Paylaş
Bu tedbirler için Başbakan Yardımcısı Ali Babacan’ın takdimi ve belki de gönlümüzden öyle geçtiği için, “yapısal tedbirler” diyorduk ama sonuncusu da açıklandıktan sonra gördük ki; hiç de öyle değil. Bu tedbirlere yapısal tedbir demek, gerçek yapısal tedbir kavramının içini boşaltmak olacak. Umduğumuz gibi; mevcut tıkanıkları aşacak, ekonomiye yeni yön vererek, küreselleşmeye uyumu artırıp halkın refahını yükseltecek, çağdaş kurumsallaşmış ekonomi kurmak için atılan adımlar değil. O nedenle artık yapısal tedbir demeyeceğiz.
Başta 1000 tedbir olacak derken tedbir sayısının 1400’e yaklaşması zaten iyi düşünülüp dizayn edilmiş, çalışılmış bir paket olmadığını ortaya koydu. Demek ki biraz daha gecikseler, tedbir sayısı 2 bini rahatlıkla bulacaktı.
Baştan inşaat sektörü yerine reel sektöre kaynak artırımını artırmak, kayıtdışı ve yolsuzlukla mücadele gibi temel alanlarda yapılacağı söylenenler pakette yer almadı. Bu bile ne kadar ciddiyetsiz bir paket olduğunu ortaya koyan bir unsur. Yanısıra geçen süre içinde herkesin bir yanından pakete müdahale ettiği, yaklaşan seçim nedeniyle popülist vaatlerin de pakete dahil edildiğini gördük ki bu işin amacından iyice saptığını ortaya koyan bir başka tabloyu ortaya koydu.

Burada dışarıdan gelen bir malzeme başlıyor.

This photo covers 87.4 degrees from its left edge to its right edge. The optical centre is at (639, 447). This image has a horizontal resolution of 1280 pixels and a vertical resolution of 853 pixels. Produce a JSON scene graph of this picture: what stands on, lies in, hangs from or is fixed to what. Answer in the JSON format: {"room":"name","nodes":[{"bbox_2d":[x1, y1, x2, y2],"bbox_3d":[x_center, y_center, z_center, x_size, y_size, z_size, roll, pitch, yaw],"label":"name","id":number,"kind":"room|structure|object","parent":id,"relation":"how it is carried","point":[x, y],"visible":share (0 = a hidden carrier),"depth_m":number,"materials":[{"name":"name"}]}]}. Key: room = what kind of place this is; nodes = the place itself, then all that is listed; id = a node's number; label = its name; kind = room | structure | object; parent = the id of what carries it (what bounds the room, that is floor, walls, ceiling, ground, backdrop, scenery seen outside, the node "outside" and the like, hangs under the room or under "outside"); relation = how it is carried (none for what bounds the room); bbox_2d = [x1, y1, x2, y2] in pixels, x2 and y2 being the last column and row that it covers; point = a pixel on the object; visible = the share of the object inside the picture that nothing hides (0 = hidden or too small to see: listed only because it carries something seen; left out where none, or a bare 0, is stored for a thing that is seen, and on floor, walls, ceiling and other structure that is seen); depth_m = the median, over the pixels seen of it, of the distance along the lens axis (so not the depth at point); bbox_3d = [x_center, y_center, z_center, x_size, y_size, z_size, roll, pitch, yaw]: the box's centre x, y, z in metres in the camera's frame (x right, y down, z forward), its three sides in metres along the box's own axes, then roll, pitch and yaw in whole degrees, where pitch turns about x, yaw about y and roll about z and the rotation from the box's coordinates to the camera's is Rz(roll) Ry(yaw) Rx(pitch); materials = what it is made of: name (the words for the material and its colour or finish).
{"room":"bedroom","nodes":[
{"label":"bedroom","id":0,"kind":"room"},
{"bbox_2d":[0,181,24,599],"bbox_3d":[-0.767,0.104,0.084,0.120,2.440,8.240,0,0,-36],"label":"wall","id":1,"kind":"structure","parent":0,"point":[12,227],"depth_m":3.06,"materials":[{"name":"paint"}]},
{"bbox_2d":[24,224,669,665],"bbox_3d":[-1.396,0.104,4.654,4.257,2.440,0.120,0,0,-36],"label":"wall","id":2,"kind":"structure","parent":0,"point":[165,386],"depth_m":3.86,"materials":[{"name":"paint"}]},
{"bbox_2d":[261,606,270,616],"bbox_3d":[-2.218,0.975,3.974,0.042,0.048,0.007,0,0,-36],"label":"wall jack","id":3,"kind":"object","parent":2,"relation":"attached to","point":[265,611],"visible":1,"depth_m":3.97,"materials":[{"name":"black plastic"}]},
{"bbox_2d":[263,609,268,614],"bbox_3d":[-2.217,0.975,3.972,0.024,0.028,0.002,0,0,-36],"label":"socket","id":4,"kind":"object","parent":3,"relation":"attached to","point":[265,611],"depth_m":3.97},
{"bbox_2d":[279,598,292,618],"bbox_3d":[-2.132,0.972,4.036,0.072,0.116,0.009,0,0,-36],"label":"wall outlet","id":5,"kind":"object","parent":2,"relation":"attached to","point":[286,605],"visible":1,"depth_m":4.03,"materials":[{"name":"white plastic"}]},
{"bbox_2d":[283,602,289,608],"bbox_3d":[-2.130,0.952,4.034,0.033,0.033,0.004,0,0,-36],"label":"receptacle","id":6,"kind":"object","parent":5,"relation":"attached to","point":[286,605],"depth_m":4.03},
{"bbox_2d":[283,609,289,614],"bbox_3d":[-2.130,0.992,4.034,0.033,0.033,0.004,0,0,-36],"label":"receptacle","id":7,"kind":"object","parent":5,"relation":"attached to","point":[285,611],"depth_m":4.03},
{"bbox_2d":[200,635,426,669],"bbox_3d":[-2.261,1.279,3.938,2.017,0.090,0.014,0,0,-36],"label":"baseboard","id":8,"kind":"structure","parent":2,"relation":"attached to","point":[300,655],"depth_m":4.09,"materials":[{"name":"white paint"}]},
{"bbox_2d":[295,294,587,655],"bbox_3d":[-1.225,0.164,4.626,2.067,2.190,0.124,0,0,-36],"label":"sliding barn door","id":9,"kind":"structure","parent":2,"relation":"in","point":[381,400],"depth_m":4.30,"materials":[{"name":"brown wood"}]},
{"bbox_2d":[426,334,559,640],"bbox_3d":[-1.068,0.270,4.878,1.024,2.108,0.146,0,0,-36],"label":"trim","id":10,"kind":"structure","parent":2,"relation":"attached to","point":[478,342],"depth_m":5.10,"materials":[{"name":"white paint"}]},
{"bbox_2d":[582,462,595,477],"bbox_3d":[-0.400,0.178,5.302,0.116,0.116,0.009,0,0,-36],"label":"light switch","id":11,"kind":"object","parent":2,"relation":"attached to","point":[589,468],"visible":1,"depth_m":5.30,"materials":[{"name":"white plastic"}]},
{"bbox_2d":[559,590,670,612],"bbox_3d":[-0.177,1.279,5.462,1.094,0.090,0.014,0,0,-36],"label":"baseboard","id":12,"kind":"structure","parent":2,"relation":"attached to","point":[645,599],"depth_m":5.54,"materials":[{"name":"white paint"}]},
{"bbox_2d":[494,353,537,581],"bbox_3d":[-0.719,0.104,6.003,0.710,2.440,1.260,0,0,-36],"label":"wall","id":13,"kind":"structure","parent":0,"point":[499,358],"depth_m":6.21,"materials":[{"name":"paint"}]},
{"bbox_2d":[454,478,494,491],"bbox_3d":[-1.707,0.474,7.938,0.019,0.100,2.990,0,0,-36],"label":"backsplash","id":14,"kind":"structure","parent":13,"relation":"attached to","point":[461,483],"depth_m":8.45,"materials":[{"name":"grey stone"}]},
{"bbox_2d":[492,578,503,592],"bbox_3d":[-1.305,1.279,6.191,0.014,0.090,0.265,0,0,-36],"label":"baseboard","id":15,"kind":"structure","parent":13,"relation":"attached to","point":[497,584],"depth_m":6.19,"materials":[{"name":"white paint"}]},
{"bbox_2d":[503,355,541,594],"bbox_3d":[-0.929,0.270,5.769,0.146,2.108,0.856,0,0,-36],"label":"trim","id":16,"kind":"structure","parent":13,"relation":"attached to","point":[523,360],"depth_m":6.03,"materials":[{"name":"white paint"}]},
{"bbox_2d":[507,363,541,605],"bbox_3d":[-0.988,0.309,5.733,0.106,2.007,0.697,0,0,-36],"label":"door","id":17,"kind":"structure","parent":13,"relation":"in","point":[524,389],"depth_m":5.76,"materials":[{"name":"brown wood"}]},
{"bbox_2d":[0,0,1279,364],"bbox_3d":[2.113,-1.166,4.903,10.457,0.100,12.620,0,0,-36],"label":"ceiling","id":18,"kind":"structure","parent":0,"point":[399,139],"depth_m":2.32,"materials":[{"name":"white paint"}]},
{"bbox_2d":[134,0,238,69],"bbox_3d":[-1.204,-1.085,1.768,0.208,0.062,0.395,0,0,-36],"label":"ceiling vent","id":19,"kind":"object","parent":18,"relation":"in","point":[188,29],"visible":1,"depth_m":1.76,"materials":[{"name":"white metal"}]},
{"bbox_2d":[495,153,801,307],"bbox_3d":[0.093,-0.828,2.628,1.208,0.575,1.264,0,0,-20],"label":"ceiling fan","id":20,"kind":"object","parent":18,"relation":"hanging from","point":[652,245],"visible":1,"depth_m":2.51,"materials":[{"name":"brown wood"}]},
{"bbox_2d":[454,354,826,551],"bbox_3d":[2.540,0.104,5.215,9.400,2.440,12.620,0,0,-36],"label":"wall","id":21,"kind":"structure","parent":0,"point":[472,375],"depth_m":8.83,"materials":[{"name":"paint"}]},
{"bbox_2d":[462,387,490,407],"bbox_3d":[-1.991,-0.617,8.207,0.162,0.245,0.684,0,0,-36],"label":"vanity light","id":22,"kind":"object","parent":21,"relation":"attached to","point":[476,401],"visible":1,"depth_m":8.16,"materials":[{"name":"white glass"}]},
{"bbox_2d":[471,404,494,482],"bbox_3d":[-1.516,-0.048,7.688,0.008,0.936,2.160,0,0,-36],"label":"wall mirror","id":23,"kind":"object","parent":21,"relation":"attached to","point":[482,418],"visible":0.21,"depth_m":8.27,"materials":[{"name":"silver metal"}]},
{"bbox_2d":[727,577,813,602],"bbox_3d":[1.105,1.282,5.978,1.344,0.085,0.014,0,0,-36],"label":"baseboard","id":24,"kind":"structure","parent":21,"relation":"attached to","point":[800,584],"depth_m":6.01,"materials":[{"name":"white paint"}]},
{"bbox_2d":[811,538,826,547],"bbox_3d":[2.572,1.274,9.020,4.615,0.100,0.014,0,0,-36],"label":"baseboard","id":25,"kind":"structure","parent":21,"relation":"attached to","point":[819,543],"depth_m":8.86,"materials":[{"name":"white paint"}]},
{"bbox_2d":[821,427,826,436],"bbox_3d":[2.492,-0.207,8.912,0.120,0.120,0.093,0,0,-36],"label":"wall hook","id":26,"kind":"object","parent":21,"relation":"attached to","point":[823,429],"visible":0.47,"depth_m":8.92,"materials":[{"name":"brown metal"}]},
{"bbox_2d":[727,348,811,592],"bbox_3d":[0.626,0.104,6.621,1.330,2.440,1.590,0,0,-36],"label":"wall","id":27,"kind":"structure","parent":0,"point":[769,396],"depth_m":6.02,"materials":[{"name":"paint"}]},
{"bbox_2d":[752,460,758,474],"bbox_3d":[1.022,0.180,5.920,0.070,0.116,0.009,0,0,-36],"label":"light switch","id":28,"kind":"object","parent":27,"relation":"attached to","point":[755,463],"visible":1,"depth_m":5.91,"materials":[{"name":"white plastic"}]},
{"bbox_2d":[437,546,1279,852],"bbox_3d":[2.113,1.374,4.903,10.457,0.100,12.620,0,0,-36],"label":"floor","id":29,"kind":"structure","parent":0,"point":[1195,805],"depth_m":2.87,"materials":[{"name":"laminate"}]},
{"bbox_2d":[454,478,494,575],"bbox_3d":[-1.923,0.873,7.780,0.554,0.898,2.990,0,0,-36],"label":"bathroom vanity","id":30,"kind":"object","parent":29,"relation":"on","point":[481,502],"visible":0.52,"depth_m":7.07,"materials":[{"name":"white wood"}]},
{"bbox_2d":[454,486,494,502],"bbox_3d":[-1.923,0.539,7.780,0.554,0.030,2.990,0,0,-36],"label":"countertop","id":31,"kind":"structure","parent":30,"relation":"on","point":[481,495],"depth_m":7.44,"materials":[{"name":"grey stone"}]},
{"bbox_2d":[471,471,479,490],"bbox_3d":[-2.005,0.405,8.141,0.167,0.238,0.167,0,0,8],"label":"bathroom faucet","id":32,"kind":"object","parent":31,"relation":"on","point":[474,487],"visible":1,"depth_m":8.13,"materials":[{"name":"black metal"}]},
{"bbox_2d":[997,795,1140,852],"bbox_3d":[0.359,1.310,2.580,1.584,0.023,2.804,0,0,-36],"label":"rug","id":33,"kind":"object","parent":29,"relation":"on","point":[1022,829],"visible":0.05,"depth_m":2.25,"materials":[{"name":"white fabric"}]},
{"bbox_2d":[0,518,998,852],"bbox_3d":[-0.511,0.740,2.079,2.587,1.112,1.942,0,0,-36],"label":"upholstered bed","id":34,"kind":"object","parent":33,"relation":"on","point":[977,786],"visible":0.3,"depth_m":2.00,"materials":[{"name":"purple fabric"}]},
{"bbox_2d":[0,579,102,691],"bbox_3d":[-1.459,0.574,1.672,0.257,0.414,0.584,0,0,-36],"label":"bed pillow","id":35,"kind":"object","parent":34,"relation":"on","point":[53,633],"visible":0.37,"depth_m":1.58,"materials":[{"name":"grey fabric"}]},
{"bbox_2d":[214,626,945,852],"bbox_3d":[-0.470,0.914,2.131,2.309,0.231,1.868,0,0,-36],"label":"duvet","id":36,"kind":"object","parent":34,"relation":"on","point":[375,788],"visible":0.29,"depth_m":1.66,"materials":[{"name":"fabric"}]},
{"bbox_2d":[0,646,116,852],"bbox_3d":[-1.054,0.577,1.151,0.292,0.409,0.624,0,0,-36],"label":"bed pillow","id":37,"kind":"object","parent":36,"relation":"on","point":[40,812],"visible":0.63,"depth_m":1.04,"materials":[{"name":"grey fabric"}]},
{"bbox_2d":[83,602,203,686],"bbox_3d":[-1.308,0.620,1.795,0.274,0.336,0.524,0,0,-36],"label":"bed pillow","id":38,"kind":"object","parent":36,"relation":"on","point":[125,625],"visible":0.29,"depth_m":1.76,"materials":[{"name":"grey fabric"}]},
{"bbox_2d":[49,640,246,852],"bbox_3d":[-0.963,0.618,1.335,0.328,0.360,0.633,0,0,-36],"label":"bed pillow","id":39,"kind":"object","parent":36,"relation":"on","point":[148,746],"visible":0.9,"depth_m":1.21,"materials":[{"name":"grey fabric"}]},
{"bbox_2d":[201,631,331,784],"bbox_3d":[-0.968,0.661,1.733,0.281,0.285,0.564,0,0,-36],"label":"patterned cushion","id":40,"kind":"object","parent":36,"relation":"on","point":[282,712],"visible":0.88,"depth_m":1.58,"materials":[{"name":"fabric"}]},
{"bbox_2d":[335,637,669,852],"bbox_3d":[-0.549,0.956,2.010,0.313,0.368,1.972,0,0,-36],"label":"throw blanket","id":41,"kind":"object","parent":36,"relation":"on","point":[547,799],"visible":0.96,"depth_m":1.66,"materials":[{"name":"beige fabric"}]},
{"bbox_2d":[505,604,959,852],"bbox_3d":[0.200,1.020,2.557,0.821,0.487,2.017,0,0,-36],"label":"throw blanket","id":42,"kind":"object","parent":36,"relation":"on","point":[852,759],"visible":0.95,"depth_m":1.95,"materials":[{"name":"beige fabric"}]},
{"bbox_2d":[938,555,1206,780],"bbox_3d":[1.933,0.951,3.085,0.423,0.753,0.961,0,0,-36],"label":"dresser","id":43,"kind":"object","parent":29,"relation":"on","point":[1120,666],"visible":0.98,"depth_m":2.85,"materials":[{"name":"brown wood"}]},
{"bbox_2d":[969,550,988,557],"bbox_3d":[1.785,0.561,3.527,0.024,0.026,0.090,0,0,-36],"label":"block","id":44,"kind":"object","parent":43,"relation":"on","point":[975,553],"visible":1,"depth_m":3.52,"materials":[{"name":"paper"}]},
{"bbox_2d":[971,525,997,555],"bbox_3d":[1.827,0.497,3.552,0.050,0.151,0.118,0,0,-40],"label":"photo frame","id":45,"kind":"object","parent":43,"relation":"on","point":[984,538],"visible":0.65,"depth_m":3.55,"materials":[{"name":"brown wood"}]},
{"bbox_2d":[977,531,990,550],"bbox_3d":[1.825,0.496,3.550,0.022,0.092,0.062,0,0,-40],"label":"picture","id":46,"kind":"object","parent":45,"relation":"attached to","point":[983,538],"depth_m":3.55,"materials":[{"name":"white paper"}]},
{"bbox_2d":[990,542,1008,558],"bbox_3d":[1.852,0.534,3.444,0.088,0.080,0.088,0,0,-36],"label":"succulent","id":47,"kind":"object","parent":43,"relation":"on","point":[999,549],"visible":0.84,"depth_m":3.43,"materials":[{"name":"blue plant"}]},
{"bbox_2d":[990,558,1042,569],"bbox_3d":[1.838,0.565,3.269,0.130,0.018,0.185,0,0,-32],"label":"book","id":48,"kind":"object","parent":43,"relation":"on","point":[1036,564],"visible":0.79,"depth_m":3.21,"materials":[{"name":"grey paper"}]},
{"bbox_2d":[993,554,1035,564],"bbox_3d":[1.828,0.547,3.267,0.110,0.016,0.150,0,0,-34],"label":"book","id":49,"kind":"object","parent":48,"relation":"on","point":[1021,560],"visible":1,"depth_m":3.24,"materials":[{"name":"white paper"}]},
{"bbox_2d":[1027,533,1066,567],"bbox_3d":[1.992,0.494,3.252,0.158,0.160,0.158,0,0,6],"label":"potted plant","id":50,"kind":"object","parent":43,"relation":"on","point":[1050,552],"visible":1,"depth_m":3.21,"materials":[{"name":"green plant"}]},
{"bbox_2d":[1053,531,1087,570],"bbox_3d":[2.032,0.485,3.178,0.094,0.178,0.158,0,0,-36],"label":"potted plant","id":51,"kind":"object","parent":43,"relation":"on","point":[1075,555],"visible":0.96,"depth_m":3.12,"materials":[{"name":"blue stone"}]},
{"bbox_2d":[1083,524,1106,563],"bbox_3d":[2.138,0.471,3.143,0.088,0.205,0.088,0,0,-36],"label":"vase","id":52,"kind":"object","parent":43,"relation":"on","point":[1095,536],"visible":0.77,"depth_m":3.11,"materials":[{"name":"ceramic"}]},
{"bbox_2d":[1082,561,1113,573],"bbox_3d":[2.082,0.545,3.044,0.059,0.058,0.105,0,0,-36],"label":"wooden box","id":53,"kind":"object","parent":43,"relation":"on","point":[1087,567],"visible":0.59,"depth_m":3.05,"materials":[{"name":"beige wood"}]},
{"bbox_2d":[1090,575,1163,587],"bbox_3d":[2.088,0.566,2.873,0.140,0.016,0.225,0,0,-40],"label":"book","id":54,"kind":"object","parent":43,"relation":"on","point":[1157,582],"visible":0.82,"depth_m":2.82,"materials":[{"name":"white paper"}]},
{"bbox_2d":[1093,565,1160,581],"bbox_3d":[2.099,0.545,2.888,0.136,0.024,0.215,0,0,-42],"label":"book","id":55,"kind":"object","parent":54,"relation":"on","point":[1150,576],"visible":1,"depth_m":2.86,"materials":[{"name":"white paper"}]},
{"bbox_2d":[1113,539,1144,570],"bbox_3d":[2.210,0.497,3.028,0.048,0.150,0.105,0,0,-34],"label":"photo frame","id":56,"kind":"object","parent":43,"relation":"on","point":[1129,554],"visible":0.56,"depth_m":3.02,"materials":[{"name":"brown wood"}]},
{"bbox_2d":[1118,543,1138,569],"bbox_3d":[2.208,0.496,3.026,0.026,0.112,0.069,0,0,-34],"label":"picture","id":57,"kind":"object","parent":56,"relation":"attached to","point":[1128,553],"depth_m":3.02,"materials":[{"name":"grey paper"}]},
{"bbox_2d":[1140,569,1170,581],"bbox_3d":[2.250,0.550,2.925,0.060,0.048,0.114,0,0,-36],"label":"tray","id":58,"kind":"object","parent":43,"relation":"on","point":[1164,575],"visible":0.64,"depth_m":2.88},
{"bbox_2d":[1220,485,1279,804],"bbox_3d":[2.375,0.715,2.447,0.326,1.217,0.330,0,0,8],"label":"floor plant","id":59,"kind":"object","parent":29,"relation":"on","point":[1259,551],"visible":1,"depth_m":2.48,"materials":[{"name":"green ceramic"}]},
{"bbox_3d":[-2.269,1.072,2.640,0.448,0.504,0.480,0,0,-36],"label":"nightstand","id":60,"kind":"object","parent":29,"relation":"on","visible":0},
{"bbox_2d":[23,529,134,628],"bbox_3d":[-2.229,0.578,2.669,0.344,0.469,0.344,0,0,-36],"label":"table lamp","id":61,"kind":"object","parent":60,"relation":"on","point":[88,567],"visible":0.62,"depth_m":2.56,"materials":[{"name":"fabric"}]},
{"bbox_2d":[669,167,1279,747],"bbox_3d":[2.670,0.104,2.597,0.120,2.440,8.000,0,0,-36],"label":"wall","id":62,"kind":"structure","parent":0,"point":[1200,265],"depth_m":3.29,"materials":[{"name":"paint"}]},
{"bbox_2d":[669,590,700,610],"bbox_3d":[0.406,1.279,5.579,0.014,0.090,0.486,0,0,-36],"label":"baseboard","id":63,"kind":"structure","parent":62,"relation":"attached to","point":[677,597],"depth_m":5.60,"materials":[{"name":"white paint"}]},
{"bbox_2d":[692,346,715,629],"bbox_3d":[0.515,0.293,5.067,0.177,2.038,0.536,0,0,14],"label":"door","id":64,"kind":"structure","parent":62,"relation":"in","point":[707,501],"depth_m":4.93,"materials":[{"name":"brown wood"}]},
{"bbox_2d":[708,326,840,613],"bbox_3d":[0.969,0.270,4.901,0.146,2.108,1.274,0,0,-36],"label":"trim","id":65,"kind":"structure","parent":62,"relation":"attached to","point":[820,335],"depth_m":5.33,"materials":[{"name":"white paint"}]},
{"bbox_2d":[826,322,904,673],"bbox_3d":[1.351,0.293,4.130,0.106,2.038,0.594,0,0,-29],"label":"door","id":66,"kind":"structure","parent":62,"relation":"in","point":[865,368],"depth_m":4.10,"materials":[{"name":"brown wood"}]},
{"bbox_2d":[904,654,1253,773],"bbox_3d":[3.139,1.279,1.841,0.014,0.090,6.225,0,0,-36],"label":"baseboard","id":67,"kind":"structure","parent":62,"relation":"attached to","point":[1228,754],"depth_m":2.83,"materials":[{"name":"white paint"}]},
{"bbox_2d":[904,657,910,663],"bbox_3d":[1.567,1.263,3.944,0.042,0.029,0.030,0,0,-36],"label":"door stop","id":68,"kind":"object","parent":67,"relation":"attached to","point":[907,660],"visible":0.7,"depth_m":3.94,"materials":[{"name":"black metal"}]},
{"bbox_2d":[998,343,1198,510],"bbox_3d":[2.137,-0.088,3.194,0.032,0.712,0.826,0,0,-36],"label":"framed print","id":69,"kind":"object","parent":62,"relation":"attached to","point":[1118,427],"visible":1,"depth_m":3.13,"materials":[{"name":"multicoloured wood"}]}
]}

Önceki gece müteahhitlerle toplanan Başbakan Davutoğlu, konut alımında yüzde 15 devlet desteği gibi bir tedbir açıkladı. Dün son proje toplantısında soru üzerine konu açıldı ki; hiç de sunulduğu gibi değil, sadece yeni evlilere ilk ev için, o da 5 yıl bankada konut için para biriktirdiği zaman bu destek verilecek. Bence konut için Cumhurbaşkanını tatmin etmek, bu arada tasarrufları artırma adına pakete sonradan dahil edilmiş bir tedbir ortaya çıktı. Seçim öncesi destekleme alımı, esnafa ucuz kredi gibi kullanılacak bir tedbir oldu.

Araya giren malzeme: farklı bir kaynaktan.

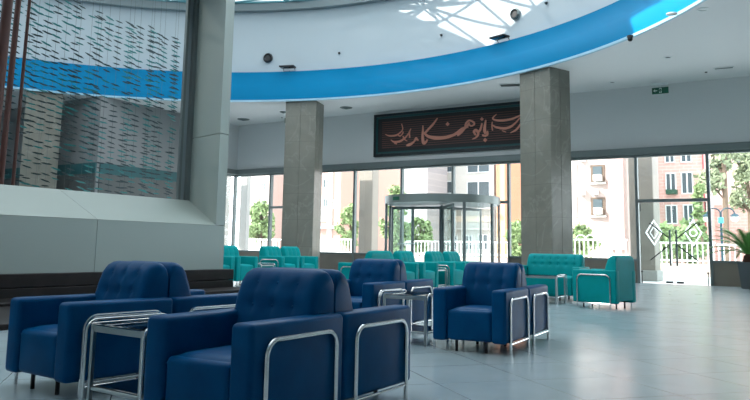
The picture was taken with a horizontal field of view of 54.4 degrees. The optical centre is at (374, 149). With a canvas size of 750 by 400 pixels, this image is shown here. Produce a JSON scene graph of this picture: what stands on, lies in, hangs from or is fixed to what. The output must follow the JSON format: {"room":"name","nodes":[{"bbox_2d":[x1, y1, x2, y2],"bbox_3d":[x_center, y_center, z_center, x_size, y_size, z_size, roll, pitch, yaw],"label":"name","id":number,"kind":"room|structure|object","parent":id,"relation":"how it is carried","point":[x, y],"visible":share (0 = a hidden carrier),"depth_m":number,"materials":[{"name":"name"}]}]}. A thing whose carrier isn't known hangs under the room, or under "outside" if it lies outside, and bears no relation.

Toplantıda Davutoğlu’na sorulunca “Şimdi bu toplantıya geçmeden içeride konuştuk, 5 yıldan kısa sürede ev alınırsa aşamalı bir şey olsun dedik” diyerek, 3 yılda çekilirse yüzde 10, 4 yılda çekilirse yüzde 12 destek olabilir, bu rakamlar değişebilir” dedi. Yani detayı daha önce düşünülmeden popülizm olsun diye bir tedbiri bu paket içine alelacele koydukları böylece ortaya çıkmış oldu.
Babacan bunu istememiştir ama sonuç yararlı değil aksine zararlı olabilir.
İNTERNET DÜZENLEMELERİ YABANCIYA ‘GELME’ DİYOR
Özetle; açıklanan tedbirler Türkiye ekonomisinin önünü açacak gibi değil. Türkiye’nin yabancı doğrudan yatırıma ihtiyacı var ve bu tedbirlerle yabancıları çekmek mümkün değil. Aksine, AB raporlarında da yer alıyor; sırf hukuki sakıncalar nedeniyle Türkiye’ye 30 milyar dolar eksik yatırım geliyor.
Şu sıralar gündemde olan internet kısıtlamasına ilişkin torba yasa maddeleri ve komisyonda olan “kişisel verilerin korunması” tasarısı, yabancıların büyük tepkisine neden oluyor. İnternet kısıtlamasının Anayasa Mahkemesi’nden dönen yasadan daha kapsamlı ve sakıncalı olduğu, idarenin sübjektif kararıyla yayın yasağı getirilmesi, sonra mahkeme bozsa bile bunun yok olacağı belirtilerek, ifade özgürlüğüne tümüyle ters olduğu açıkça ortaya konuyor. Yanısıra kişisel verilerin korunmasında, yabancıları da kapsayan hapis cezalarının yer alması “Google’ın yönetimindekileri bile hapse atacak madde” olarak yorumlanıyor.
Çok açık ki; vizyon yok, teknik değil ideolojik tavır had safhada, küreselleşmeye uyum çabası yok, yapılanlar hep günü kurtarmak için.